Even though we believe work is good and we enjoy the work we do, we also acknowledge our need – physical, spiritual, emotional – for rest. “The Sabbath is a gift we do not know how to receive,” AJ Swaboda writes in Subversive Sabbath. “In a world of doing, going, and producing, we have no use for a gift that invites us to stop. But that is the original gift: a gift of rest.” And so when we, along with the rest of the world, were forced to stop in 2020, we saw it as an opportunity to build into our lives Sabbath practice. Following in the footsteps of many before us, we have learned to slow on the Sabbath, to follow God’s example for rest and accept it as a gift. The life-giving gifts of Sabbath practice for our family have been plentiful; here a few:

We rest through reorienting to our Creator. “Sabbath is an orientation,” Swaboda writes, “an all-encompassing turning toward the Creator God that changes everything about our lives. Sabbath is that kind of complete reorientation of our lives toward the hope and redemption of Christ’s work.” This reorientation away from the many distractions of this world, good and negative, from the priority of work, from the endless entertainment, from the hum of technology, and toward the foundational truths about who we are and what God is doing in this world has been powerful for our hearts. The pulls of the world are many, the pulls of our hearts can be misleading; in Sabbath rest, we sit at the feet of Jesus, reveling in his love for us and our adoption into his family. We are reminded that brokenness, death, and sorrow will not have the last word; that one day, all will be made new. Our hearts need this kind of regular reorientation in the midst of our busy, dark, and difficult world.
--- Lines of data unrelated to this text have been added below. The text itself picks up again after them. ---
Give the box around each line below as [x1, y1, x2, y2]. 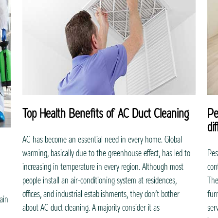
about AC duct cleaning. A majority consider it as [22, 199, 160, 217]
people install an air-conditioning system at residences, [22, 171, 177, 190]
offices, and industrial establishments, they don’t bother [22, 185, 180, 203]
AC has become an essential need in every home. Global [22, 130, 182, 149]
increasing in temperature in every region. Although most [22, 158, 183, 176]
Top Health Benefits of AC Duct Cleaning [22, 101, 189, 127]
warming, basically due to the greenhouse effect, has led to [22, 144, 190, 163]
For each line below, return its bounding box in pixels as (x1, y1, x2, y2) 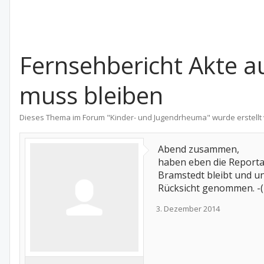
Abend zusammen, (158, 143, 239, 156)
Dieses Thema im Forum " (19, 112, 110, 123)
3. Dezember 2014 (156, 203, 220, 214)
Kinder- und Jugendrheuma (110, 112, 207, 123)
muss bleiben (19, 79, 163, 111)
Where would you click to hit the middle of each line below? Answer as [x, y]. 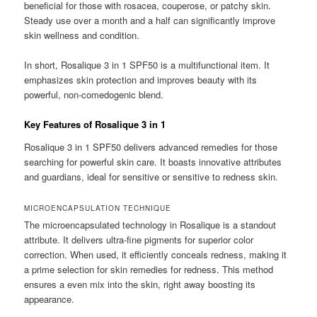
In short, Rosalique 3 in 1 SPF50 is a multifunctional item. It [147, 65]
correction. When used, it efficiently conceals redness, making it [156, 254]
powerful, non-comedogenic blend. [94, 95]
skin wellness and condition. [82, 35]
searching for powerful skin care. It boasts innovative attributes [153, 161]
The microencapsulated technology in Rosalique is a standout [150, 224]
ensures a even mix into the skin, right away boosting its [140, 284]
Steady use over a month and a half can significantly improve [150, 20]
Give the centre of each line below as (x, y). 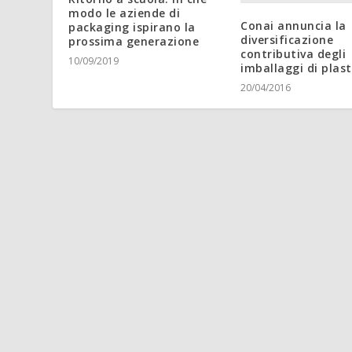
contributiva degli (293, 53)
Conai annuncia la (293, 25)
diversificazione (287, 39)
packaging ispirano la (132, 27)
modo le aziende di (125, 13)
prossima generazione (134, 41)
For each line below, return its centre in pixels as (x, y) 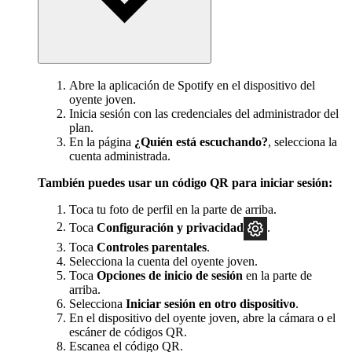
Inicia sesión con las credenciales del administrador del (204, 113)
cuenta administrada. (120, 156)
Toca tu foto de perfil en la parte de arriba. (173, 209)
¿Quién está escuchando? (201, 141)
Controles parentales (152, 247)
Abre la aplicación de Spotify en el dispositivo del (192, 85)
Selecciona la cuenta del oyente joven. (163, 261)
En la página (102, 141)
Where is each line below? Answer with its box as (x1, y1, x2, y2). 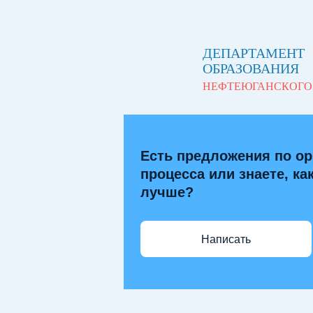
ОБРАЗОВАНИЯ (203, 61, 299, 76)
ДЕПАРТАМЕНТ (203, 45, 305, 61)
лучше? (140, 184, 194, 200)
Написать (201, 233, 251, 245)
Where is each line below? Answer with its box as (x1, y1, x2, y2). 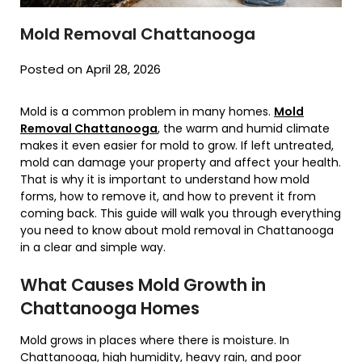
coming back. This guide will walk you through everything (20, 205, 341, 222)
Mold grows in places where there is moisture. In (20, 332, 289, 349)
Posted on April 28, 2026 (20, 61, 161, 78)
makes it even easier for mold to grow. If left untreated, (20, 137, 334, 154)
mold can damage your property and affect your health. (20, 154, 341, 171)
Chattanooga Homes (20, 297, 200, 321)
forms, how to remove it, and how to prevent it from (20, 188, 316, 205)
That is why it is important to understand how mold (20, 171, 309, 188)
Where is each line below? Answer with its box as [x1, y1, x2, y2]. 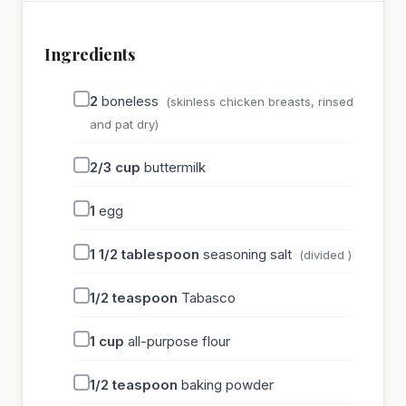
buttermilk [144, 159, 206, 177]
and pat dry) [90, 117, 159, 132]
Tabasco [181, 289, 236, 307]
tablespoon [121, 246, 199, 264]
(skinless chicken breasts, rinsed [166, 94, 353, 110]
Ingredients [44, 43, 135, 66]
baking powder [181, 376, 274, 394]
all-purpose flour [128, 333, 230, 351]
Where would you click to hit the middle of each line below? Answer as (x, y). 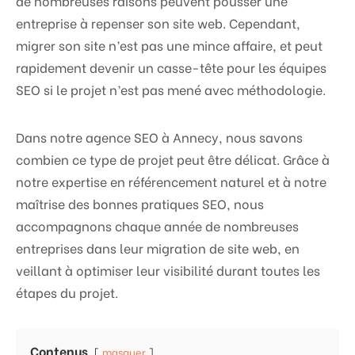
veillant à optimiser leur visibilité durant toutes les (168, 270)
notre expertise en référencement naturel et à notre (171, 181)
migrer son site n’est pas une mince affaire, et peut (169, 45)
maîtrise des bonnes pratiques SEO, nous (140, 203)
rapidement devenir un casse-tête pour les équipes (171, 67)
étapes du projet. (67, 292)
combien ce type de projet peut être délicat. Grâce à (173, 159)
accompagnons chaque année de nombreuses (157, 225)
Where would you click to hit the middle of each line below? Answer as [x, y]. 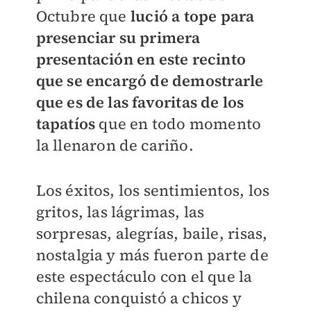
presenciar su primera [118, 37]
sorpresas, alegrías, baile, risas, [152, 233]
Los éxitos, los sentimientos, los [153, 190]
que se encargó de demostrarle [150, 81]
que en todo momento [178, 124]
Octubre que [83, 16]
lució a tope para [192, 16]
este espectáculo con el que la [144, 276]
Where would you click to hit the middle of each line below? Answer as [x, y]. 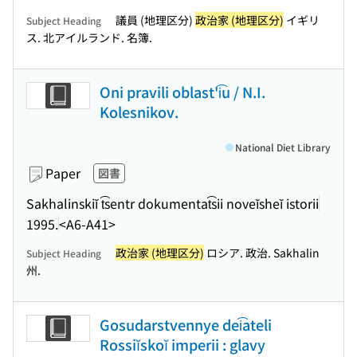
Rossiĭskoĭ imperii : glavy [182, 344]
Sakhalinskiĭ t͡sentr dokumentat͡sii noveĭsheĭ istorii [173, 203]
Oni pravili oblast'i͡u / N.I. [182, 92]
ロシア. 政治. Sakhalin [262, 253]
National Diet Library [283, 147]
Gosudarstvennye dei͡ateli [186, 324]
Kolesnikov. [139, 112]
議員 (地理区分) [155, 20]
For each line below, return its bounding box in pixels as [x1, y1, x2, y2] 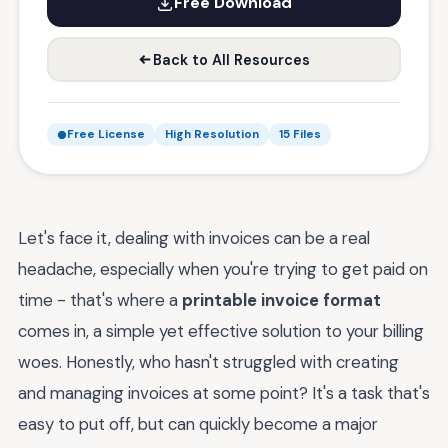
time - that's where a [18, 289, 182, 311]
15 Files [279, 127, 321, 142]
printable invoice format [182, 289, 381, 311]
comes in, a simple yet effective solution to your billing [18, 320, 424, 342]
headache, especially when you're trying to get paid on [18, 258, 428, 280]
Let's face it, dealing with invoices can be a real [18, 227, 370, 249]
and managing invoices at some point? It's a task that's [18, 382, 430, 404]
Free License [67, 127, 145, 142]
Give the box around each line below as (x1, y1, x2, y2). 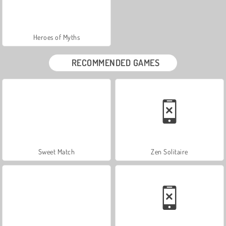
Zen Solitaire (151, 147, 188, 156)
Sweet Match (38, 147, 75, 156)
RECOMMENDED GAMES (71, 56, 160, 68)
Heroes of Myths (33, 32, 80, 41)
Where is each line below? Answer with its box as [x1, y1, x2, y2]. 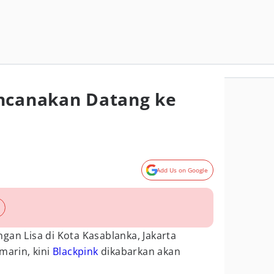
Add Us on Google [157, 166, 209, 174]
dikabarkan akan [98, 245, 181, 258]
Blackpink [53, 245, 98, 258]
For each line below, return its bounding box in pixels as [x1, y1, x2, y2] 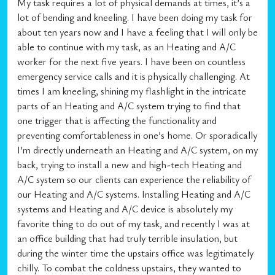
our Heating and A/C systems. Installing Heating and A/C [17, 187, 250, 201]
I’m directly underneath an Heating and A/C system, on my [17, 143, 258, 157]
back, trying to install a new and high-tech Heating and [17, 158, 242, 171]
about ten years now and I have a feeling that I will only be [17, 25, 258, 39]
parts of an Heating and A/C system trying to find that [17, 99, 241, 112]
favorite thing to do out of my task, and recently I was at [17, 217, 250, 230]
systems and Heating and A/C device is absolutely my [17, 202, 233, 215]
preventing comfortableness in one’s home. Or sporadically [17, 128, 257, 142]
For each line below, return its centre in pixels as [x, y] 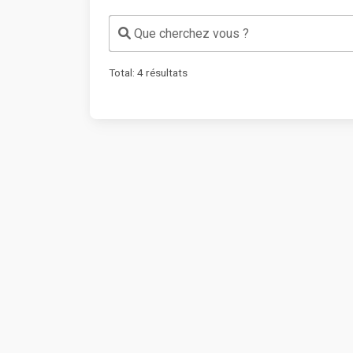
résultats [165, 72]
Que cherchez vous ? [190, 34]
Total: [123, 72]
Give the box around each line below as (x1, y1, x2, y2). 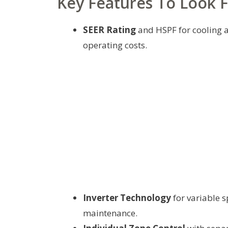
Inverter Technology (83, 192, 171, 204)
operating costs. (83, 39, 147, 51)
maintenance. (83, 207, 137, 219)
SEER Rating (83, 24, 136, 36)
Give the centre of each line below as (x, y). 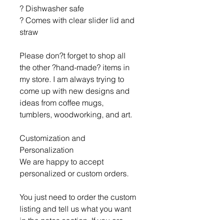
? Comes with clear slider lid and (77, 20)
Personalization (47, 150)
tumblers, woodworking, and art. (76, 114)
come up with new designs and (75, 91)
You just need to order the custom (78, 197)
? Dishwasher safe (52, 8)
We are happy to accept (62, 162)
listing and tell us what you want (75, 209)
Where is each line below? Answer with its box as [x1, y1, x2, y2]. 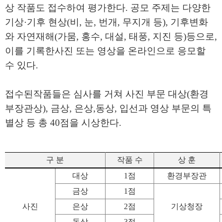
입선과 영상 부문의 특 [119, 103, 212, 113]
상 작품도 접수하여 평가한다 [5, 2, 125, 13]
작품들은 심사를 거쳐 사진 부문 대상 [33, 89, 187, 99]
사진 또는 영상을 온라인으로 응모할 [55, 46, 206, 56]
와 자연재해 [5, 31, 55, 42]
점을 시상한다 [60, 117, 119, 128]
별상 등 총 [5, 117, 50, 128]
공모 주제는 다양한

We rest in imaging after our Creator, rather than the world. Our current world values efficiency and work above nearly all else; this is far from the life Jesus modeled for us. Marva Dawn writes, “In an age desperately searching for meaning, Sabbath keeping offers a new hope. In contrast to the technological society, in which the sole criterion of value is the measurement of efficiency, those who keep the Sabbath find their criteria in the character of God, in whose image they celebrate life.” When we honestly look at our lives, at our schedules and weeks, can we say we are reflecting our Creator, or more so, the world in which we live? To practice Sabbath is to be counter-cultural; it is living life according to God’s way. To rest on Sabbath is to be reminded that we are not the sum of our work; first and foremost, we are beloved by God, created in his image. As image-bearers, we recall that he is the first who rested, that he who truly did not need rest gave us the gift of his example.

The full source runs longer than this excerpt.